Ob und wann das neue Antibiotikum für die Behandlung von Infektionen bei Menschen eingesetzt werden kann, ist noch unklar. Es ist zudem nur gegen bestimmte Bakterienarten wirksam – die sogenannten gram-positiven. Hoffnung machen die Ergebnisse aber allemal.
Multiresistente Keime
Infektionen mit Bakterien lassen sich in der Regel erfolgreich mit Antibiotika behandeln. Einige Bakterien sind aber widerstandsfähig gegen viele verschiedene Antibiotika. Man spricht von multiresistenten Erregern (MRE), gegen die die meisten Antibiotika nicht wirken. Die gängigsten MRE sind folgende:
- MRSA steht für Methicillin-resistenter Staphylococcus aureus. Dies ist eine resistente Bakterienart, die sich in den vergangenen Jahrzehnten stark vermehrt hat. Dieser Bakterientyp ist resistent gegen sämtliche Beta-Lactam-Antibiotika – das sind Antibiotika, die in ihrer Struktur auf Penicillin zurückgehen. Meist sind MRSA-Bakterien gegen weitere Antibiotika resistent und somit multiresistent.
- ESBL steht für Extended-Spectrum-Beta-Lactamasen. Das sind Enzyme, die Beta-Lactam-haltige Antibiotika spalten können. Daher sind sogenannte ESBL-bildende Bakterien gegen diese Antibiotika resistent. Bei gesunden Personen stellen diese Keime keine Gefahr dar. Sie gehören meist zu den natürlichen Darmbewohnern des Menschen. Wenn sie jedoch in eine Wunde gelangen, können sie zu Infektionen führen – insbesondere bei abwehrgeschwächten Personen.
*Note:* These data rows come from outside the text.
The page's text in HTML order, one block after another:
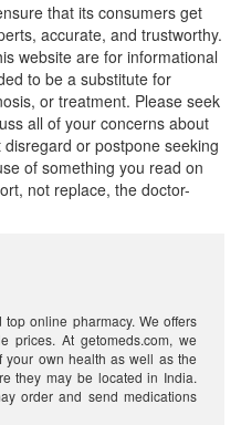
that its consumers get
accurate, and trustworthy.
website are for informational
to be a substitute for
or treatment. Please seek
all of your concerns about
or postpone seeking
of something you read on
not replace, the doctor-
online pharmacy. We offers
prices. At getomeds.com, we
own health as well as the
they may be located in India.
order and send medications
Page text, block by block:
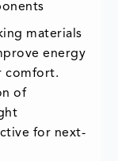
materials
energy
comfort.
of
for next-
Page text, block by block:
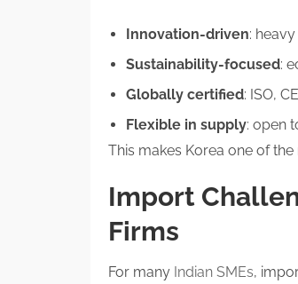
Innovation-driven:
Sustainability-focused:
Globally certified: ISO,
Flexible in supply: open
This makes Korea one of the
Import
Firms
For many Indian SMEs,
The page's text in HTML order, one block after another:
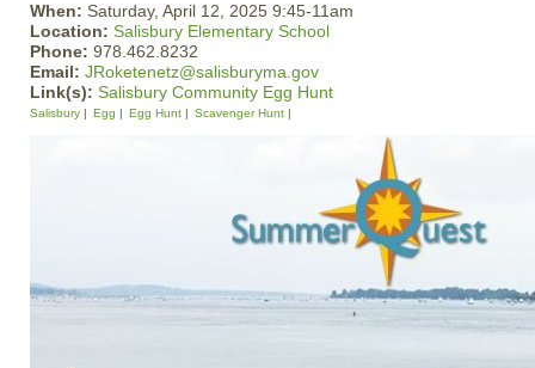
When: Saturday, April 12, 2025 9:45-11am
Location: Salisbury Elementary School
Phone: 978.462.8232
Email: JRoketenetz@salisburyma.gov
Link(s): Salisbury Community Egg Hunt
Salisbury Egg Egg Hunt Scavenger Hunt
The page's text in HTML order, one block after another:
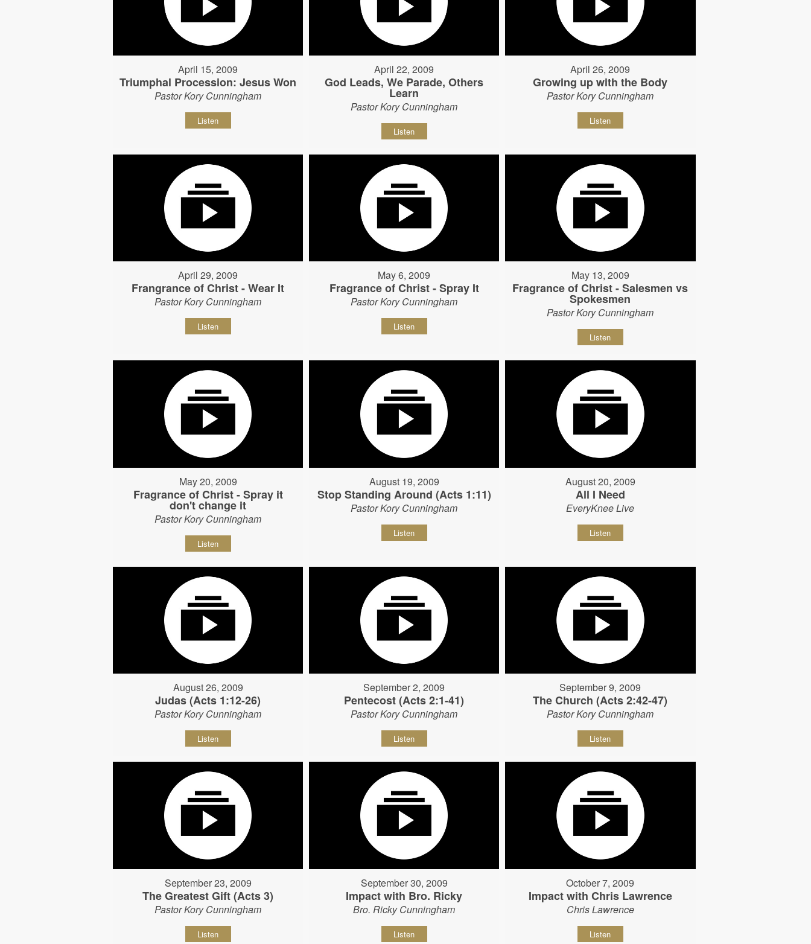
April 15, 2009
Triumphal Procession: Jesus Won
Pastor Kory Cunningham
Listen
April 22, 2009
God Leads, We Parade, Others
Learn
Pastor Kory Cunningham
Listen
April 26, 2009
Growing up with the Body
Pastor Kory Cunningham
Listen
April 29, 2009
Frangrance of Christ - Wear It
Pastor Kory Cunningham
Listen
May 6, 2009
Fragrance of Christ - Spray It
Pastor Kory Cunningham
Listen
May 13, 2009
Fragrance of Christ - Salesmen vs
Spokesmen
Pastor Kory Cunningham
Listen
May 20, 2009
Fragrance of Christ - Spray it
don't change it
Pastor Kory Cunningham
Listen
August 19, 2009
Stop Standing Around (Acts 1:11)
Pastor Kory Cunningham
Listen
August 20, 2009
All I Need
EveryKnee Live
Listen
August 26, 2009
Judas (Acts 1:12-26)
Pastor Kory Cunningham
Listen
September 2, 2009
Pentecost (Acts 2:1-41)
Pastor Kory Cunningham
Listen
September 9, 2009
The Church (Acts 2:42-47)
Pastor Kory Cunningham
Listen
September 23, 2009
The Greatest Gift (Acts 3)
Pastor Kory Cunningham
Listen
September 30, 2009
Impact with Bro. Ricky
Bro. Ricky Cunningham
Listen
October 7, 2009
Impact with Chris Lawrence
Chris Lawrence
Listen
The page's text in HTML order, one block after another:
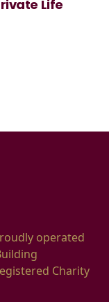
Life
operated
Charity

- VRE steht für Vancomycin-resistente Enterokokken. Das sind Bakterien, die mit Streptokokken verwandt sind. Enterokokken sind gegen das Reserveantibiotikum Vancomycin und weitere Antibiotika resistent. Sie lassen sich daher schwer bekämpfen.
- Die Informationen ersetzen keine ärztliche Beratung und dürfen daher nicht zur Selbsttherapie verwendet werden.